BEGIN Records for this exercise
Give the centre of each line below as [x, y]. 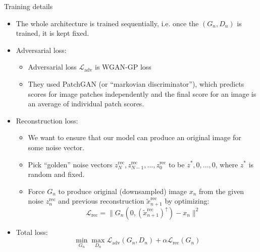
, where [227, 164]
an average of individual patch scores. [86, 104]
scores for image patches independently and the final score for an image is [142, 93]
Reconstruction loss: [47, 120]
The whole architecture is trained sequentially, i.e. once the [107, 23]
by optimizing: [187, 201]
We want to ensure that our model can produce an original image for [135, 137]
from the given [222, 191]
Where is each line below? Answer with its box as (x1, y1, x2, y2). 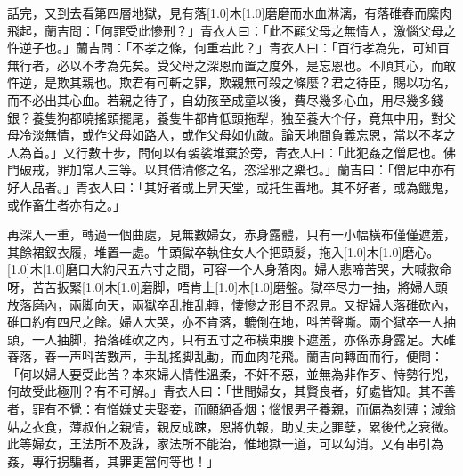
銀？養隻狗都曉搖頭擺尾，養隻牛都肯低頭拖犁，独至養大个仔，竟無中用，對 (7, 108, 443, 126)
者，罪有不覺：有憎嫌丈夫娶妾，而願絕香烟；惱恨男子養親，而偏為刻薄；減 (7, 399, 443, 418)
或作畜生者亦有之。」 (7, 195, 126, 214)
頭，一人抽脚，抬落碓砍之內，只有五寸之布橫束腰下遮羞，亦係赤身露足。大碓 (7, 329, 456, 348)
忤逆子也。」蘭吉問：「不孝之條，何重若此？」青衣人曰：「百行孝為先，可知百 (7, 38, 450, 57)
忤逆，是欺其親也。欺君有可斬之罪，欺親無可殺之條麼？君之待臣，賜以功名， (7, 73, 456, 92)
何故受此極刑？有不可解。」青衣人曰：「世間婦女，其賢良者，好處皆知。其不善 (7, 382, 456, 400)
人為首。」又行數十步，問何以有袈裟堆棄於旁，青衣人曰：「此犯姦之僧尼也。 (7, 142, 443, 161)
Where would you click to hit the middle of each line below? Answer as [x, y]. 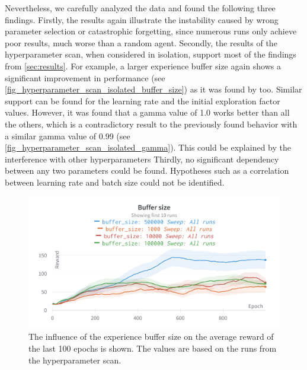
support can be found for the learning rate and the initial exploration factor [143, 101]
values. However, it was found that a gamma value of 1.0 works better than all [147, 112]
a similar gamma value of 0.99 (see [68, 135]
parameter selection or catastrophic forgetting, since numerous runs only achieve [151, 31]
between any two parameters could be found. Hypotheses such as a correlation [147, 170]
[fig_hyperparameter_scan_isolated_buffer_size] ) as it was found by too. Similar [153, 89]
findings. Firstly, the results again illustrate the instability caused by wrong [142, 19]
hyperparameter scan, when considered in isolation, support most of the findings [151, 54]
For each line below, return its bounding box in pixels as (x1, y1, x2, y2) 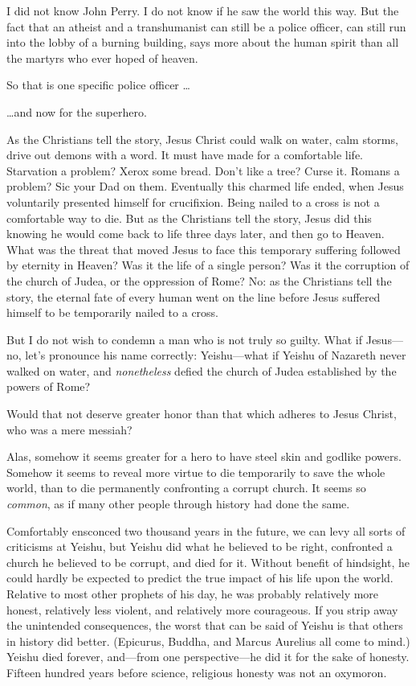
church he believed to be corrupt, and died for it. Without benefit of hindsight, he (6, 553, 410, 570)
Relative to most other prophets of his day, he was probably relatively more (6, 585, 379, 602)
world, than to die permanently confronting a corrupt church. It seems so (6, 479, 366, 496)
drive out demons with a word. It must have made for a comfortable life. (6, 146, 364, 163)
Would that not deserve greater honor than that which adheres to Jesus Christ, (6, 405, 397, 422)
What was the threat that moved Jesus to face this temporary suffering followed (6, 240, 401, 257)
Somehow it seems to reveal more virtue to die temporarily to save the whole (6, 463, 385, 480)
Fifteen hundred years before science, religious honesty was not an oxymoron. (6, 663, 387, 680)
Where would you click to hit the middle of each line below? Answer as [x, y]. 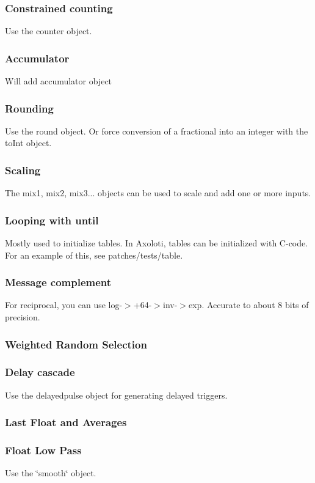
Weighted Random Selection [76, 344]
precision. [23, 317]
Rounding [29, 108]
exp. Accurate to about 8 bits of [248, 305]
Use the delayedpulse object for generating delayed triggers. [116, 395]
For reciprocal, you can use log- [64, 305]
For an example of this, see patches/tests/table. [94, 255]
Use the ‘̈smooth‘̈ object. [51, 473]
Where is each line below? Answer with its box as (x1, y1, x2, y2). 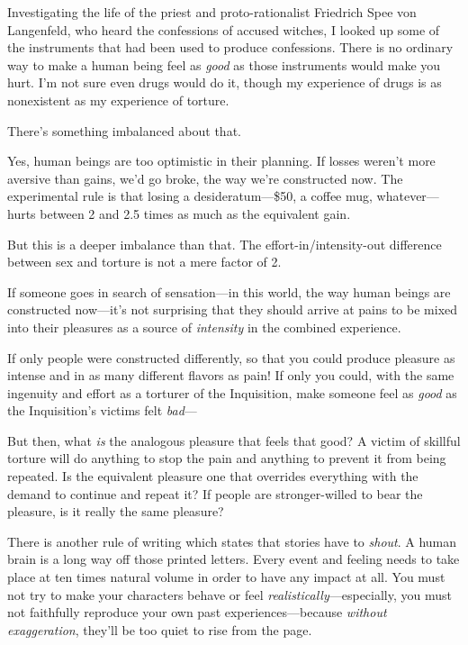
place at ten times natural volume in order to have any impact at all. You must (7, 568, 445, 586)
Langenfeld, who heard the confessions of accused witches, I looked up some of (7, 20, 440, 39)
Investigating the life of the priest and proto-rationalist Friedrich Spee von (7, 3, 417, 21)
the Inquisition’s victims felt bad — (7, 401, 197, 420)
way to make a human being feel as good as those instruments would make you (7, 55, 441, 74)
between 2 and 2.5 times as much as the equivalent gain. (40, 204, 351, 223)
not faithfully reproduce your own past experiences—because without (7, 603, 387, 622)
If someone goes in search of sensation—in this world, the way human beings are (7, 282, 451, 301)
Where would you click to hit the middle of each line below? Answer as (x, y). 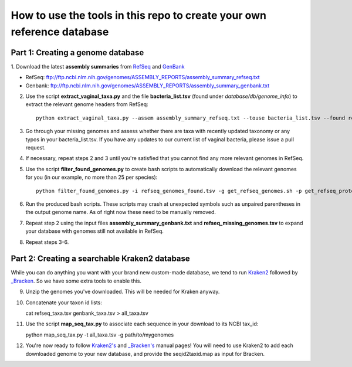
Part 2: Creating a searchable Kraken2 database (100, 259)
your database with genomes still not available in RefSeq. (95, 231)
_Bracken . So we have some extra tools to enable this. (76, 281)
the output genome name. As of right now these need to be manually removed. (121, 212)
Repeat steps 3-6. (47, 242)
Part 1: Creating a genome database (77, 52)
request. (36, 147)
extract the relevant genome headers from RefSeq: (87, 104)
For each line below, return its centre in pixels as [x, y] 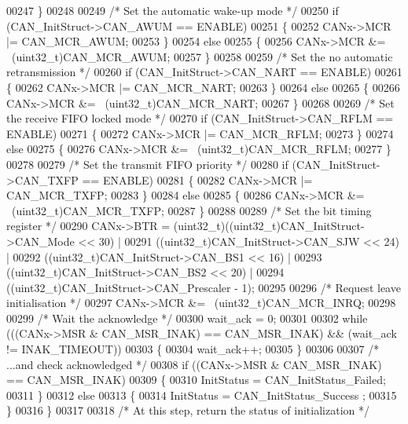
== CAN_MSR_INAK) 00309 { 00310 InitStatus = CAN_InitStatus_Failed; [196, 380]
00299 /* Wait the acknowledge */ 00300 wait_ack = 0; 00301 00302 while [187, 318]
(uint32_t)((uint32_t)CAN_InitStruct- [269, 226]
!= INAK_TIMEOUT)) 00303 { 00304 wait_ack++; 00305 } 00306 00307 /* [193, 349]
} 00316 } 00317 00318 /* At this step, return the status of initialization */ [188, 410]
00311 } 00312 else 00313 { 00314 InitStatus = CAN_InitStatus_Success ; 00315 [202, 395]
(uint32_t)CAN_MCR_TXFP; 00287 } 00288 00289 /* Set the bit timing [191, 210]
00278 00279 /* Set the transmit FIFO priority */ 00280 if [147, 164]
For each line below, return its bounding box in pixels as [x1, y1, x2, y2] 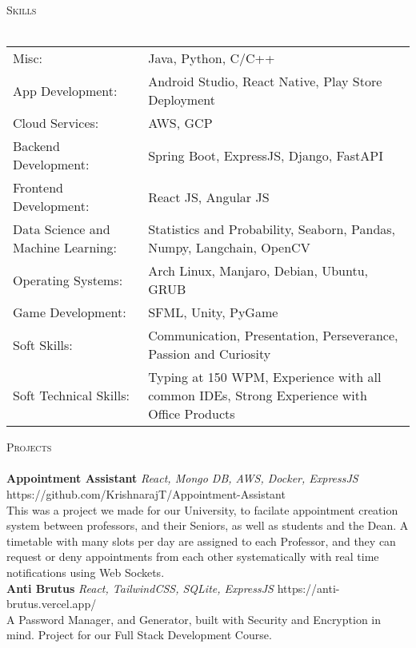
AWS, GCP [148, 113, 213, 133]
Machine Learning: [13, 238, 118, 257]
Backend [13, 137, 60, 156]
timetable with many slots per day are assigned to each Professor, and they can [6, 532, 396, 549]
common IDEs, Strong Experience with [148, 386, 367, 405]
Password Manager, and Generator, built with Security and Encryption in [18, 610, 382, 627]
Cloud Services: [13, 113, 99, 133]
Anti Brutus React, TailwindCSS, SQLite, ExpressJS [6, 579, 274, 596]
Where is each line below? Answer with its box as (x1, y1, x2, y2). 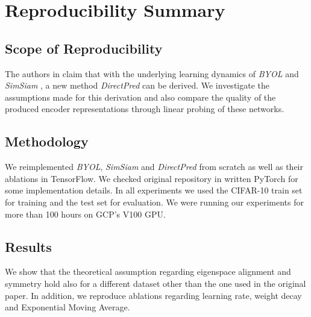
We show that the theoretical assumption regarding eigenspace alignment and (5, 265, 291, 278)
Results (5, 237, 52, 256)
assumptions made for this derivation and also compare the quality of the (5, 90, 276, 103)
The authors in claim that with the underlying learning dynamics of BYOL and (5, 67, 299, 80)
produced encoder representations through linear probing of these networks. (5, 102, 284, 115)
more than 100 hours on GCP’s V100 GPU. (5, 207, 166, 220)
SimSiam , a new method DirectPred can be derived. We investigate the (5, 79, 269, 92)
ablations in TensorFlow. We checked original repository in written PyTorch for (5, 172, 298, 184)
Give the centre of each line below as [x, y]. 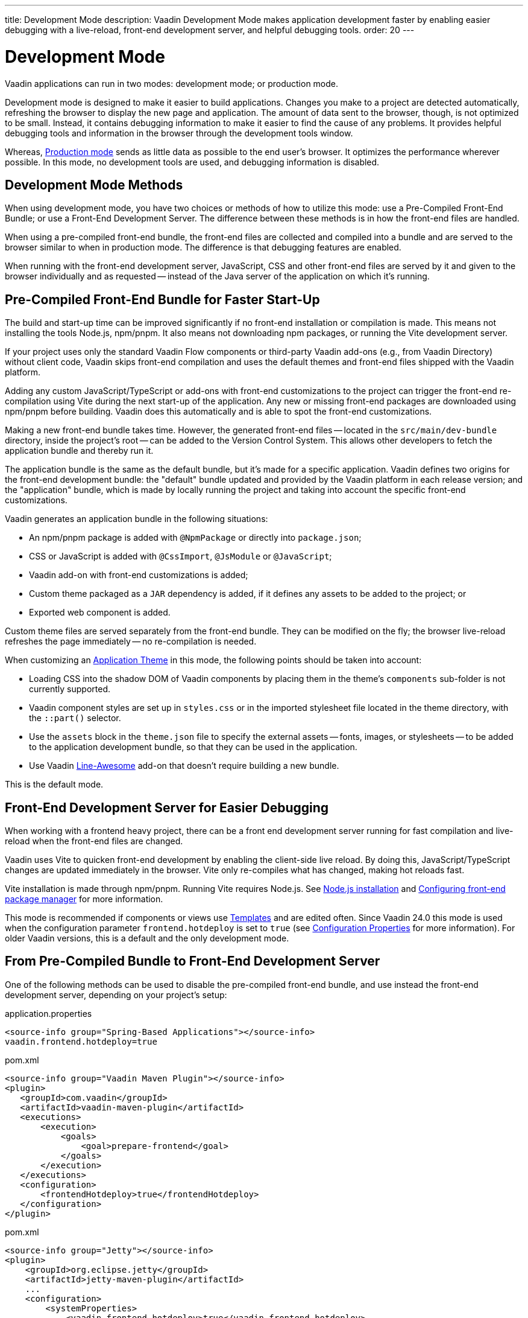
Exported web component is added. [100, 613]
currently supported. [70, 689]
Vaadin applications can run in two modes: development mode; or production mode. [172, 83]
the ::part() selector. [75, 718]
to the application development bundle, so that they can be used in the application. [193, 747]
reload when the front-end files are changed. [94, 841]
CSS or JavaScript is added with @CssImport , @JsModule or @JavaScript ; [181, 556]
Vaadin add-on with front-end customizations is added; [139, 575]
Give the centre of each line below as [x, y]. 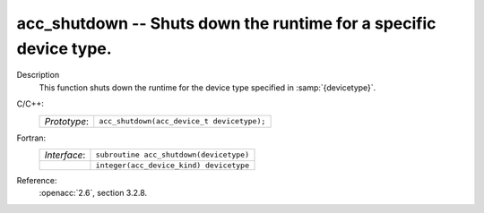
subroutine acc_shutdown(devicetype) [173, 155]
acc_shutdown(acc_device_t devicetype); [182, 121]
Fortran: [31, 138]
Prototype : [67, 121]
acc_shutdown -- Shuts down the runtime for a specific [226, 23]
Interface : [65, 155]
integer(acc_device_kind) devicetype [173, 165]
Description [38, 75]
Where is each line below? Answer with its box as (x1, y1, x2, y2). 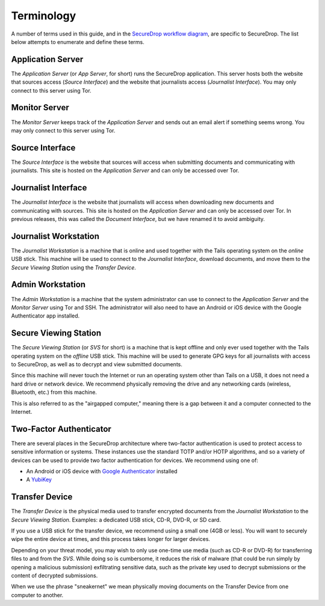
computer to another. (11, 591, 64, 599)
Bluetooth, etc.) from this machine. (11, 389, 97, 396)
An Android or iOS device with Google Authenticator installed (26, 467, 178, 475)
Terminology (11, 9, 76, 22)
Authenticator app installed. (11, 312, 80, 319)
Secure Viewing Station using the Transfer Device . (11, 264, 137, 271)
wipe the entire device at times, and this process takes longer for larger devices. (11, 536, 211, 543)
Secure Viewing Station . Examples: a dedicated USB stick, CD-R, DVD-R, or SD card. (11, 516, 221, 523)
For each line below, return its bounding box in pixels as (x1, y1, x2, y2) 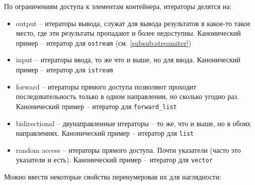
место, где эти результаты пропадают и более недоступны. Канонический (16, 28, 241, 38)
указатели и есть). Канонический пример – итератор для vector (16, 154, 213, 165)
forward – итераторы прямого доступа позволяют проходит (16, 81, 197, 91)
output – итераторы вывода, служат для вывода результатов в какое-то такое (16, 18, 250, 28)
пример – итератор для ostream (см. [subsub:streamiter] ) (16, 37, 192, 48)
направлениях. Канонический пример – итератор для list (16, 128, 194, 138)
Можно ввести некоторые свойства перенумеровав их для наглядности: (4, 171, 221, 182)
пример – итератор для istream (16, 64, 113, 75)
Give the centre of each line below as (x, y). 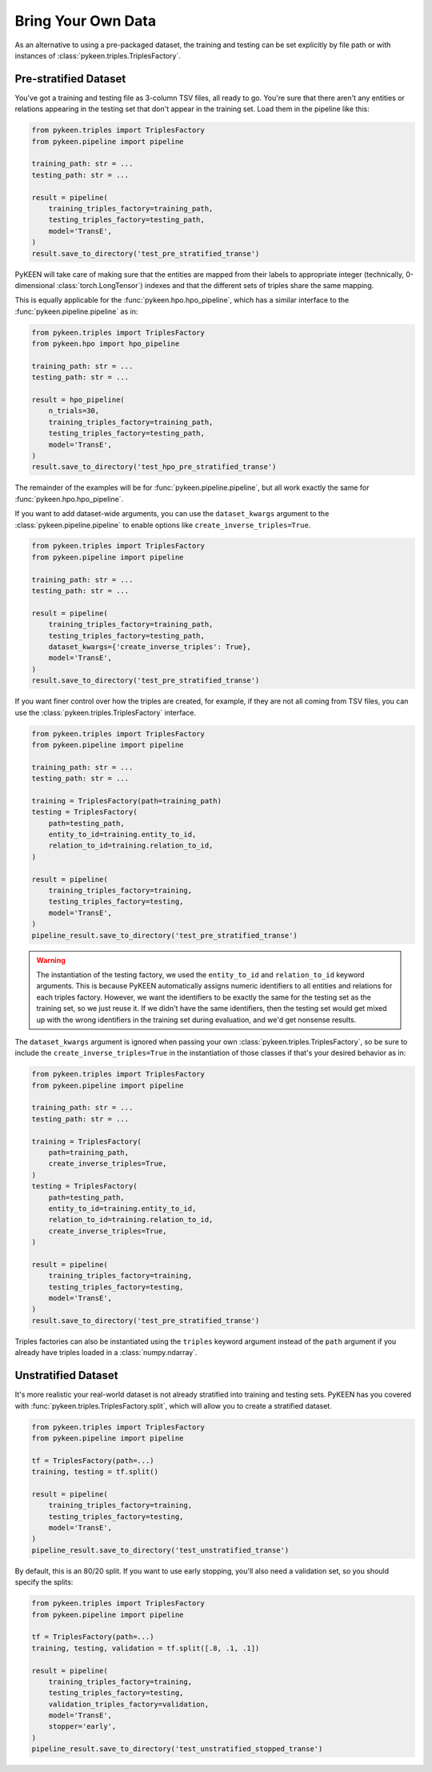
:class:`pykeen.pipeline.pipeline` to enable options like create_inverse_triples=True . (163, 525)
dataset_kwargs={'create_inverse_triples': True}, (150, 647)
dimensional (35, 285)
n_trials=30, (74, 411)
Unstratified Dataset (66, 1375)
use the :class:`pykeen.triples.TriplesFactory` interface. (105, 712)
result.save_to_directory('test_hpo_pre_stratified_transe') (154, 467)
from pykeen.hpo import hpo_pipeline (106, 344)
END Records for this exercise
* Activity
Exact copy, pictures excluded: from the line with "銀？養隻狗都曉搖頭擺尾，養隻牛都肯低頭拖犁，独至養大个仔，竟無中用，對 (7, 108, 443, 126)" up to and including the line with "a similar gamma value of 0.99 (see [68, 135]" in the data above.

* Problem solution
銀？養隻狗都曉搖頭擺尾，養隻牛都肯低頭拖犁，独至養大个仔，竟無中用，對 (7, 108, 443, 126)
者，罪有不覺：有憎嫌丈夫娶妾，而願絕香烟；惱恨男子養親，而偏為刻薄；減 (7, 399, 443, 418)
或作畜生者亦有之。」 (7, 195, 126, 214)
頭，一人抽脚，抬落碓砍之內，只有五寸之布橫束腰下遮羞，亦係赤身露足。大碓 (7, 329, 456, 348)
忤逆子也。」蘭吉問：「不孝之條，何重若此？」青衣人曰：「百行孝為先，可知百 (7, 38, 450, 57)
忤逆，是欺其親也。欺君有可斬之罪，欺親無可殺之條麼？君之待臣，賜以功名， (7, 73, 456, 92)
何故受此極刑？有不可解。」青衣人曰：「世間婦女，其賢良者，好處皆知。其不善 (7, 382, 456, 400)
人為首。」又行數十步，問何以有袈裟堆棄於旁，青衣人曰：「此犯姦之僧尼也。 (7, 142, 443, 161)
Where would you click to hit the middle of each line below? Answer as [x, y]. 
support can be found for the learning rate and the initial exploration factor [143, 101]
values. However, it was found that a gamma value of 1.0 works better than all [147, 112]
a similar gamma value of 0.99 (see [68, 135]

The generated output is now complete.